The job is to output exactly the lines that run from the start of the entries through the line containing "Use filters to", pictures omitted.
── The data ──
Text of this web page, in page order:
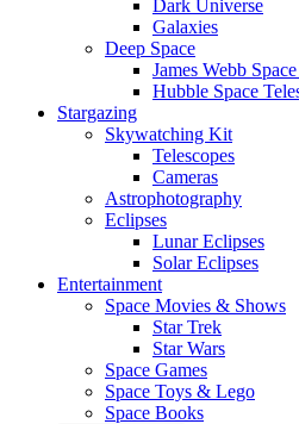
Dark Universe
Galaxies
Deep Space
James Webb
Hubble Space
Stargazing
Skywatching Kit
Telescopes
Cameras
Astrophotography
Eclipses
Lunar Eclipses
Solar Eclipses
Entertainment
Space Movies & Shows
Star Trek
Star Wars
Space Games
Space Toys & Lego
Space Books
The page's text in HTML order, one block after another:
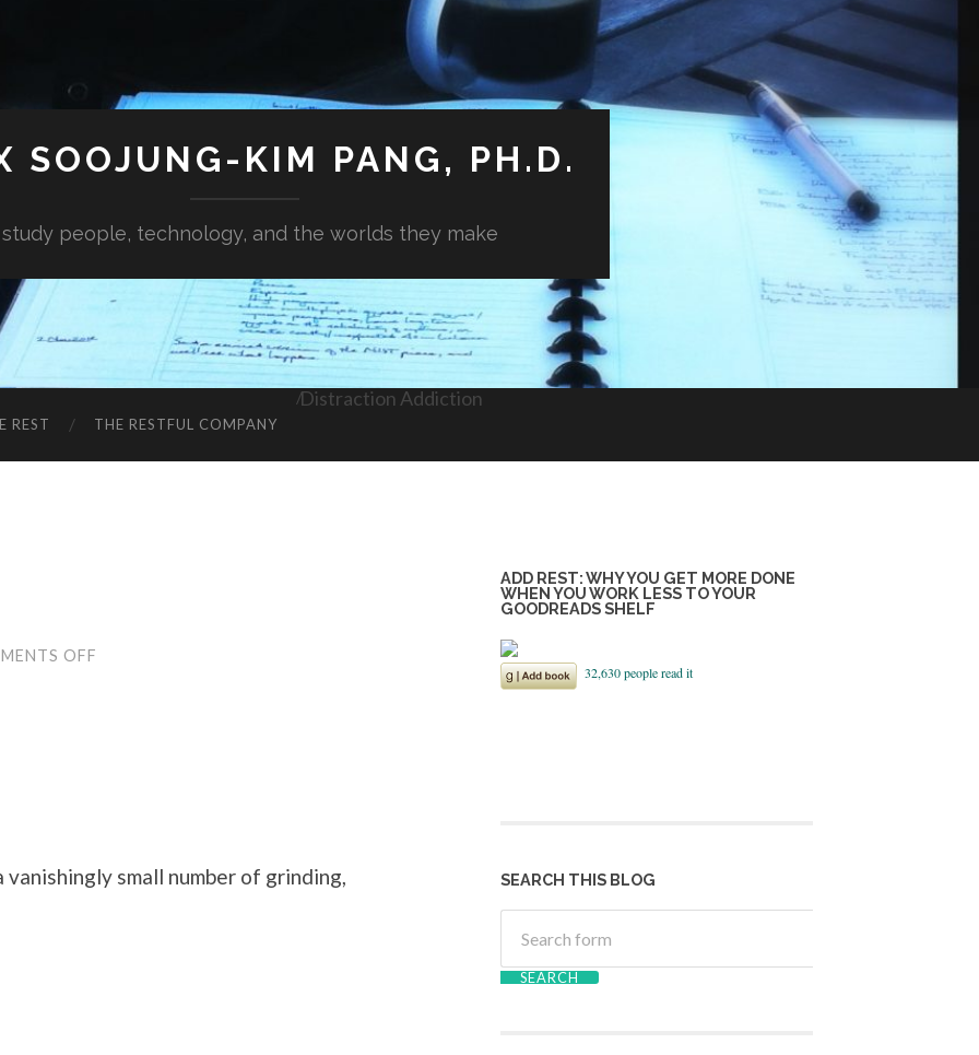
SOOJUNG-KIM PANG, PH.D.
study people, technology, and the worlds they make
REST THE RESTFUL COMPANY
Distraction Addiction
OFF
small number of grinding,
ADD REST: WHY YOU GET MORE DONE
WHEN YOU WORK LESS TO YOUR
GOODREADS SHELF
SEARCH THIS BLOG
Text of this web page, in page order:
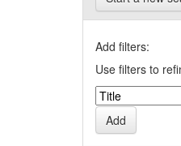
Add filters:
Use filters to
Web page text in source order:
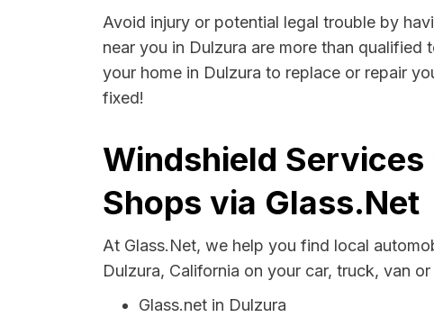
Avoid injury or potential legal trouble by
near you in Dulzura are more than
your home in Dulzura to replace or repair
fixed!
Windshield
Shops via Glass.Net
At Glass.Net, we help you find local
Dulzura, California on your car, truck, van or
Glass.net in Dulzura
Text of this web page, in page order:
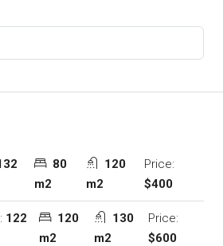
80
m2
120
m2
Price:
$400
122
120
m2
130
m2
Price:
$600
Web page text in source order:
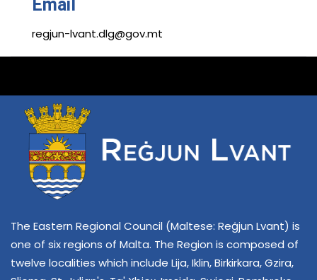
Email
regjun-lvant.dlg@gov.mt
The Eastern Regional Council (Maltese: Reġjun Lvant) is
one of six regions of Malta. The Region is composed of
twelve localities which include Lija, Iklin, Birkirkara, Gzira,
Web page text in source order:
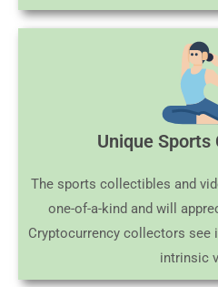
Unique
The sports collectibles and
one-of-a-kind and will
Cryptocurrency collectors
intrinsic
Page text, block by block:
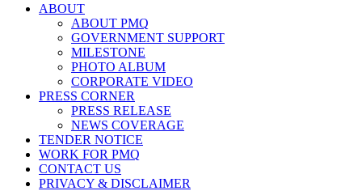
ABOUT
ABOUT PMQ
GOVERNMENT SUPPORT
MILESTONE
PHOTO ALBUM
CORPORATE VIDEO
PRESS CORNER
PRESS RELEASE
NEWS COVERAGE
TENDER NOTICE
WORK FOR PMQ
CONTACT US
PRIVACY & DISCLAIMER
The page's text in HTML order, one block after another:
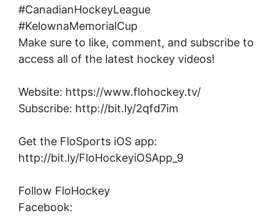
#CanadianHockeyLeague
#KelownaMemorialCup
Make sure to like, comment, and subscribe to
access all of the latest hockey videos!
Website: https://www.flohockey.tv/
Subscribe: http://bit.ly/2qfd7im
Get the FloSports iOS app:
http://bit.ly/FloHockeyiOSApp_9
Follow FloHockey
Facebook:
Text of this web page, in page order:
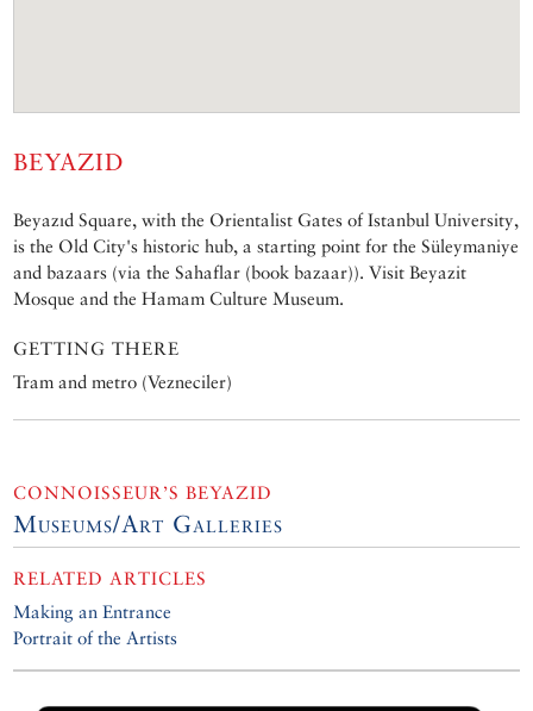
BEYAZID
Beyazıd Square, with the Orientalist Gates of Istanbul University,
is the Old City's historic hub, a starting point for the Süleymaniye
and bazaars (via the Sahaflar (book bazaar)). Visit Beyazit
Mosque and the Hamam Culture Museum.
GETTING THERE
Tram and metro (Vezneciler)
CONNOISSEUR’S BEYAZID
Museums/Art Galleries
RELATED ARTICLES
Making an Entrance
Portrait of the Artists
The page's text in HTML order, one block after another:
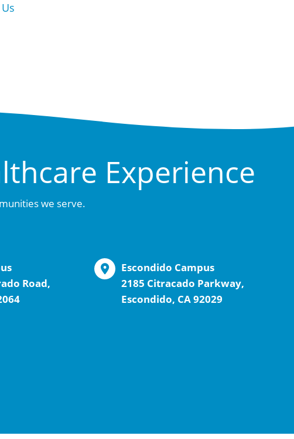
Experience
we serve.
Road,
Escondido Campus
2185 Citracado Parkway,
Escondido, CA 92029
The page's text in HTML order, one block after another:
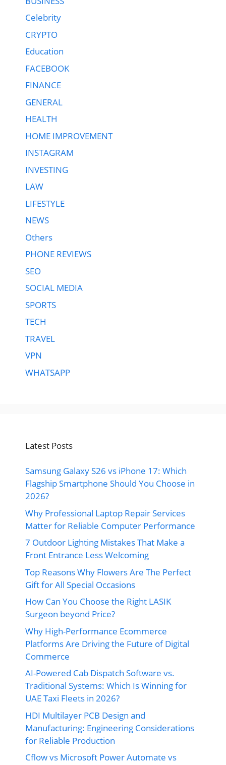
Celebrity
CRYPTO
Education
FACEBOOK
FINANCE
GENERAL
HEALTH
HOME IMPROVEMENT
INSTAGRAM
INVESTING
LAW
LIFESTYLE
NEWS
Others
PHONE REVIEWS
SEO
SOCIAL MEDIA
SPORTS
TECH
TRAVEL
VPN
WHATSAPP
Latest Posts
Samsung Galaxy S26 vs iPhone 17: Which
Flagship Smartphone Should You Choose in
2026?
Why Professional Laptop Repair Services
Matter for Reliable Computer Performance
7 Outdoor Lighting Mistakes That Make a
Front Entrance Less Welcoming
Top Reasons Why Flowers Are The Perfect
Gift for All Special Occasions
How Can You Choose the Right LASIK
Surgeon beyond Price?
Why High-Performance Ecommerce
Platforms Are Driving the Future of Digital
Commerce
AI-Powered Cab Dispatch Software vs.
Traditional Systems: Which Is Winning for
UAE Taxi Fleets in 2026?
HDI Multilayer PCB Design and
Manufacturing: Engineering Considerations
for Reliable Production
Cflow vs Microsoft Power Automate vs
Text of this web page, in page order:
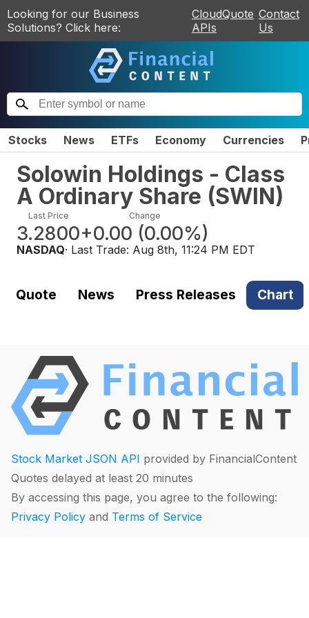
Looking for our Business
Solutions? Click here:
CloudQuote
APIs
Contact
Us
Stocks News ETFs Economy Currencies
Solowin Holdings - Class
A Ordinary Share (SWIN)
Last Price
3.2800
Change
+0.00 (0.00%)
NASDAQ· Last Trade: Aug 8th, 11:24 PM EDT
Quote News Press Releases Chart
Stock Market JSON API provided by FinancialContent
Quotes delayed at least 20 minutes
By accessing this page, you agree to the following:
Privacy Policy and Terms of Service
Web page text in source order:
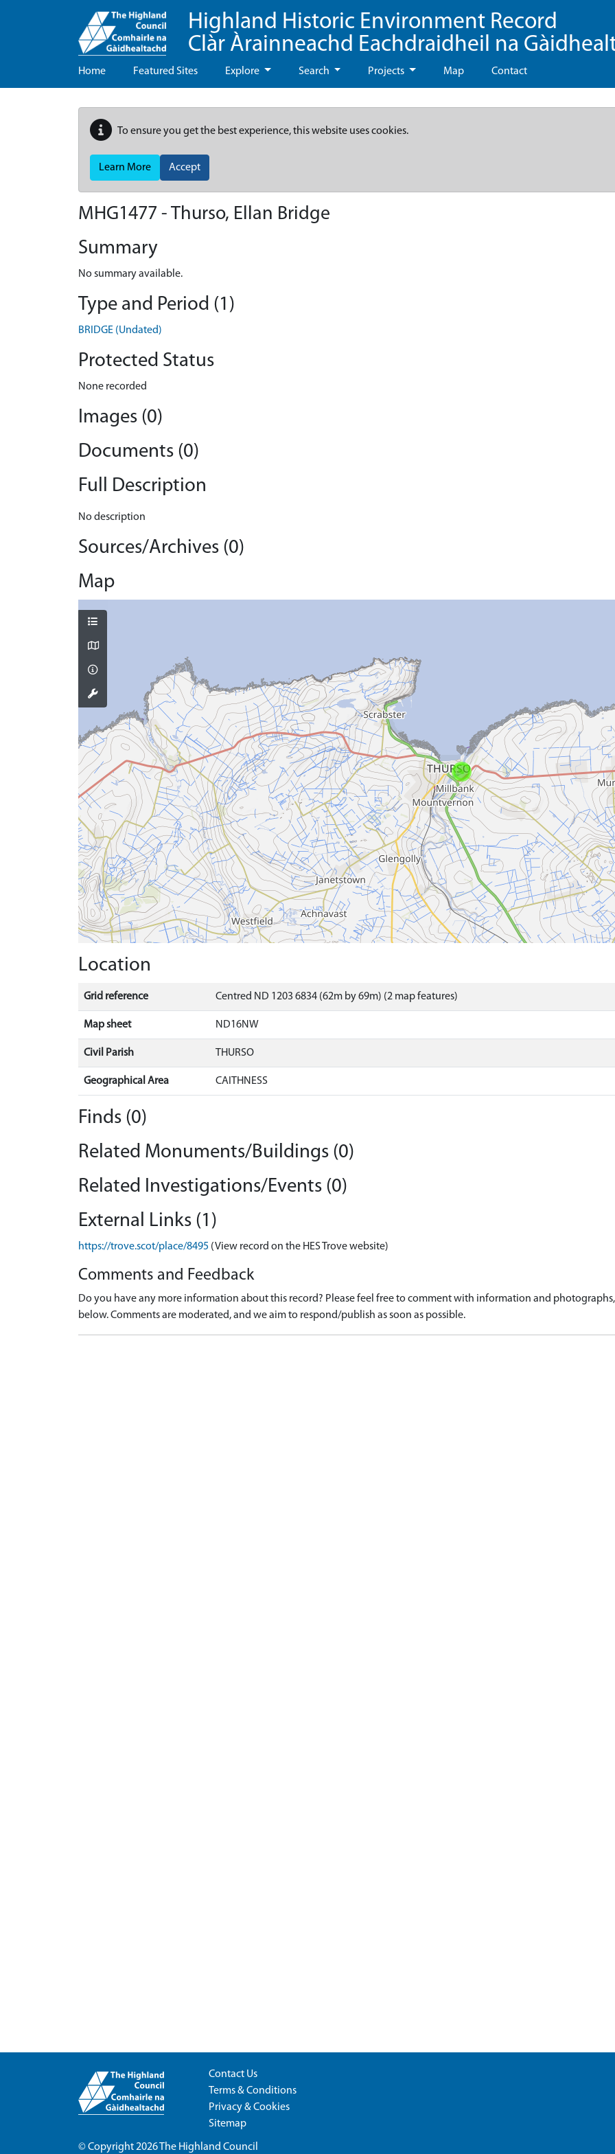
Highland Historic Environment Record
Clàr Àrainneachd Eachdraidheil na
Home Featured Sites Explore Search Projects Map Contact
To ensure you get the best experience, this website uses cookies.
Learn More Accept
MHG1477 - Thurso, Ellan Bridge
Summary
No summary available.
Type and Period (1)
BRIDGE (Undated)
Protected Status
None recorded
Images (0)
Documents (0)
Full Description
No description
Sources/Archives (0)
Map
Location
Grid reference Centred ND 1203 6834 (62m by 69m) (2 map features)
Map sheet ND16NW
Civil Parish THURSO
Geographical Area CAITHNESS
Finds (0)
Related Monuments/Buildings (0)
Related Investigations/Events (0)
External Links (1)
https://trove.scot/place/8495 (View record on the HES Trove website)
Comments and Feedback
Do you have any more information about this record? Please feel free to comment with information and
below. Comments are moderated, and we aim to respond/publish as soon as possible.
Contact Us
Terms & Conditions
Privacy & Cookies
Sitemap
© Copyright 2026The Highland Council
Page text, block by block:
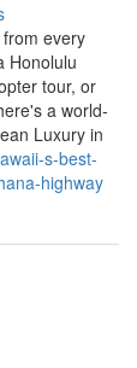
every
Honolulu
tour, or
a world-
Luxury in
s-best-
highway
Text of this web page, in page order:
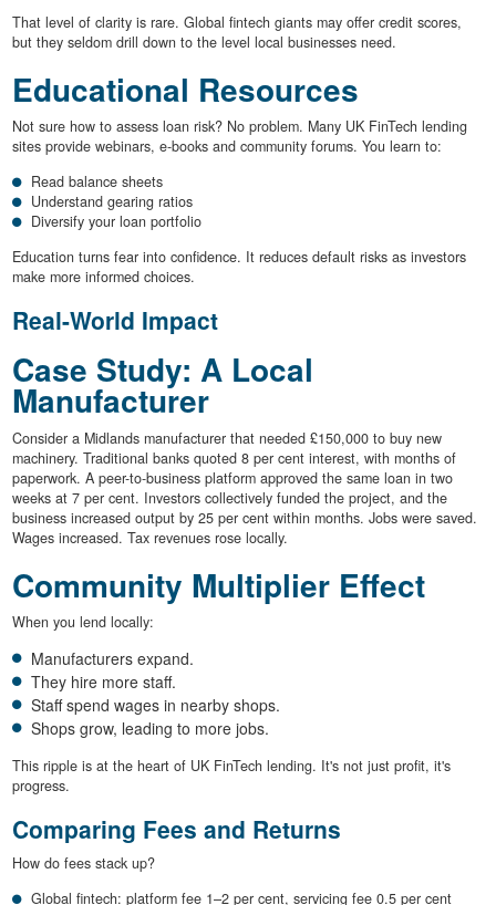
That level of clarity is rare. Global fintech giants may offer credit scores,
but they seldom drill down to the level local businesses need.
Educational Resources
Not sure how to assess loan risk? No problem. Many UK FinTech lending
sites provide webinars, e-books and community forums. You learn to:
Read balance sheets
Understand gearing ratios
Diversify your loan portfolio
Education turns fear into confidence. It reduces default risks as investors
make more informed choices.
Real-World Impact
Case Study: A Local
Manufacturer
Consider a Midlands manufacturer that needed £150,000 to buy new
machinery. Traditional banks quoted 8 per cent interest, with months of
paperwork. A peer-to-business platform approved the same loan in two
weeks at 7 per cent. Investors collectively funded the project, and the
business increased output by 25 per cent within months. Jobs were saved.
Wages increased. Tax revenues rose locally.
Community Multiplier Effect
When you lend locally:
Manufacturers expand.
They hire more staff.
Staff spend wages in nearby shops.
Shops grow, leading to more jobs.
This ripple is at the heart of UK FinTech lending. It's not just profit, it's
progress.
Comparing Fees and Returns
How do fees stack up?
Global fintech: platform fee 1–2 per cent, servicing fee 0.5 per cent
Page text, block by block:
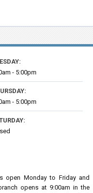
- 5:00pm
- 5:00pm
open Monday to Friday and
opens at 9:00am in the
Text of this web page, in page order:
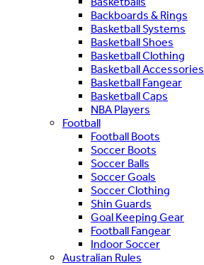
Backboards & Rings
Basketball Systems
Basketball Shoes
Basketball Clothing
Basketball Accessories
Basketball Fangear
Basketball Caps
NBA Players
Football
Football Boots
Soccer Boots
Soccer Balls
Soccer Goals
Soccer Clothing
Shin Guards
Goal Keeping Gear
Football Fangear
Indoor Soccer
Australian Rules
───
_Result below_
Text of this web page, in page order:
Dark Universe
Galaxies
Deep Space
James Webb
Hubble Space
Stargazing
Skywatching Kit
Telescopes
Cameras
Astrophotography
Eclipses
Lunar Eclipses
Solar Eclipses
Entertainment
Space Movies & Shows
Star Trek
Star Wars
Space Games
Space Toys & Lego
Space Books
The page's text in HTML order, one block after another:
SOOJUNG-KIM PANG, PH.D.
study people, technology, and the worlds they make
REST THE RESTFUL COMPANY
Distraction Addiction
OFF
small number of grinding,
ADD REST: WHY YOU GET MORE DONE
WHEN YOU WORK LESS TO YOUR
GOODREADS SHELF
SEARCH THIS BLOG
Text of this web page, in page order:
Add filters:
Use filters to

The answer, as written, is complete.